Some restrictions are very reasonable. Low speed limits in school zones make a worthwhile tradeoff between taking a few seconds more to pass a school and reducing deaths of children too young to know not to wander on to the road.

But broad restrictions, enacted without sufficient consideration for their side effects, cannot be reasonably justified.

Lately, restrictions have gone way beyond what is reasonable or justifiable. The response to the Covid-19 pandemic has been to enact one restriction after another claiming that it is saving lives. But this is not “saving lives”. It is restricting lives.

The front line workers aiding severely ill patients are indeed saving lives. However, the experts and politicians who enact restrictions are not saving lives. They are restricting lives. They have overreacted in the severity and duration of these restrictions, and they have neglected the extent of the side effects. As a result of these restrictions, billions of people have been hard hit economically. Billions have reduced access to health care. Billions are losing social contact with friends, family, coworkers and even the strangers who may someday become friends or family.
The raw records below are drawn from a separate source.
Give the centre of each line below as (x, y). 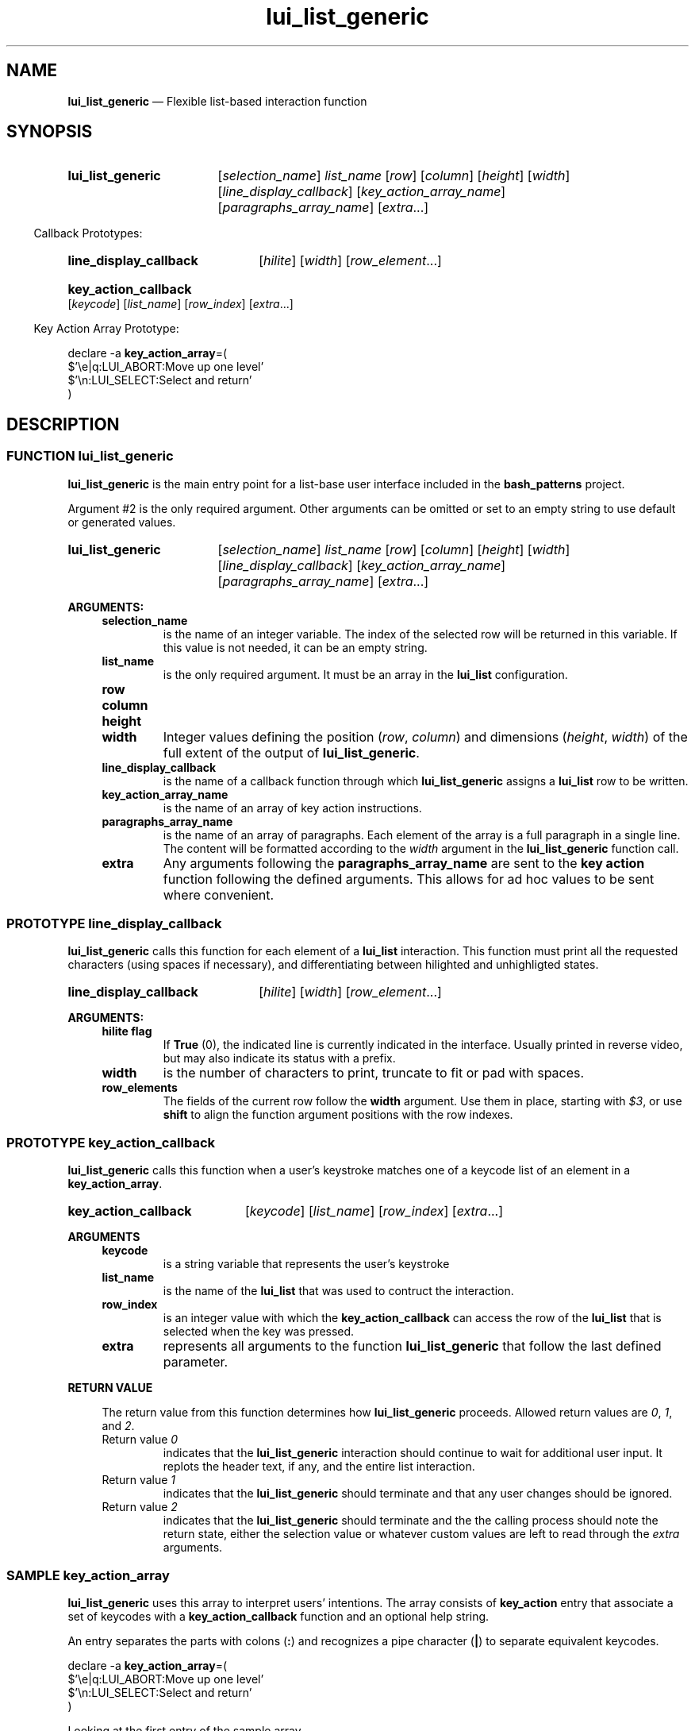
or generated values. (122, 522)
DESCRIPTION (63, 424)
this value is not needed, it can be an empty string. (295, 647)
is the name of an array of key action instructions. (292, 808)
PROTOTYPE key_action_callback (111, 1142)
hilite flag (127, 1031)
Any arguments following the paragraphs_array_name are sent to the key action (404, 863)
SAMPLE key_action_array (88, 1575)
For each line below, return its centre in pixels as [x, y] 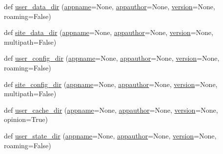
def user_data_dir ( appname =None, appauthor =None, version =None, [110, 6]
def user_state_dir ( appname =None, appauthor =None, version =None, [110, 135]
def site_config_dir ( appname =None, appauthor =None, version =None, [111, 84]
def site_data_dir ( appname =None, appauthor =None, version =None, [109, 32]
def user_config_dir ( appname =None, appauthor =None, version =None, [112, 58]
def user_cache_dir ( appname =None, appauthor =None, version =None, [111, 110]
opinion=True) [26, 119]
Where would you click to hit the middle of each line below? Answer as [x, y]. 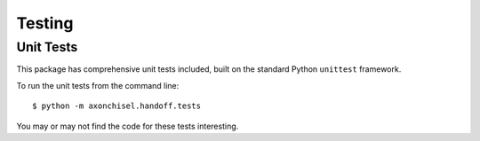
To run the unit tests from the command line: [98, 85]
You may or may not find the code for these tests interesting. [128, 126]
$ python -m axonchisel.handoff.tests [117, 106]
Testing [45, 23]
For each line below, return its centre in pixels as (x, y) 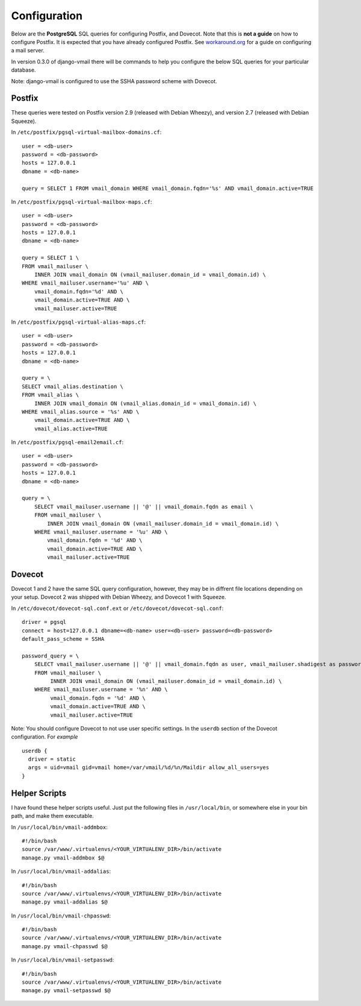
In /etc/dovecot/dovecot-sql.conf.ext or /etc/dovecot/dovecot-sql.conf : (117, 608)
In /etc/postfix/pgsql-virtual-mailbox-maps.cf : (82, 201)
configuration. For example (45, 737)
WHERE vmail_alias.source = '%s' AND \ (81, 412)
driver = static (52, 759)
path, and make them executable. (53, 816)
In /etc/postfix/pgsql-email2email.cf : (67, 442)
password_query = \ (51, 656)
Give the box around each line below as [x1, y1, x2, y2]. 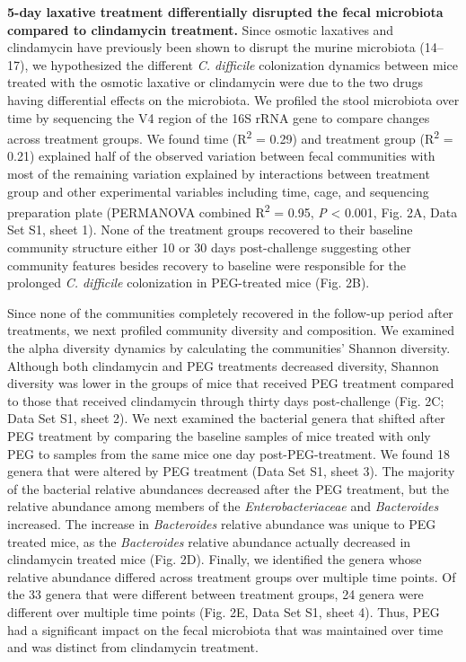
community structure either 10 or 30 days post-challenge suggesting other [7, 238, 411, 257]
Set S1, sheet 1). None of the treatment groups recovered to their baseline [7, 220, 413, 239]
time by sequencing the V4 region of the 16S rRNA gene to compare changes [7, 108, 430, 127]
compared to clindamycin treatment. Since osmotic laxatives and [7, 20, 394, 39]
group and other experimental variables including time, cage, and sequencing [7, 181, 429, 200]
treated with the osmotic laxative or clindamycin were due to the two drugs [7, 73, 424, 92]
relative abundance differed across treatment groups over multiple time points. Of [7, 567, 456, 586]
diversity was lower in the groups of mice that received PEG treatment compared [7, 374, 454, 393]
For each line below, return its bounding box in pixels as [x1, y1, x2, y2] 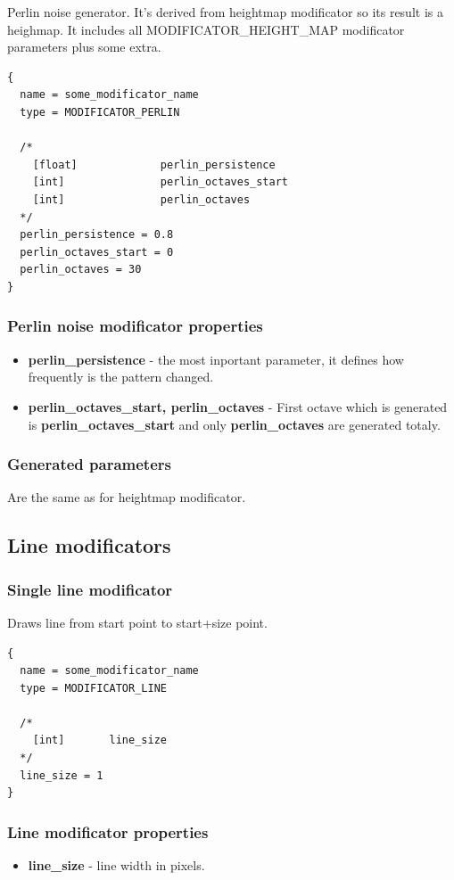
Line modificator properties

Billions are suffering as a result of these restrictions.

These side effects cost lives. Undiagnosed, treatable diseases are leading to deaths. Deaths by suicides are increasing. And deaths aren’t the only thing. A lower quality of life is also a terrible price to pay and a cost of precious days and months of countless lives.

Worse, many experts and politicians are enforcing unreasonable restrictions which hardly reduce any probable deaths. For example, in many jurisdictions there are requirements that immunized or recovered people quarantine after travel, or that they wear masks in public, even though these people present little threat of transmission. There is talk of “vaccine passports” that would restrict unvaccinated people from re-entering society, even after everyone who wanted and needed a vaccine had received one, and are thus not at significant risk from the unvaccinated.

Wave after wave of restrictions have worn us down and many of us are accepting of each new restriction, having bought the line that the goal is saving lives. But we must instead draw the line, and start stepping back these restrictions.

We must differentiate restrictions on lives from the saving of lives. We want to save lives. We do not want to unreasonably restrict them.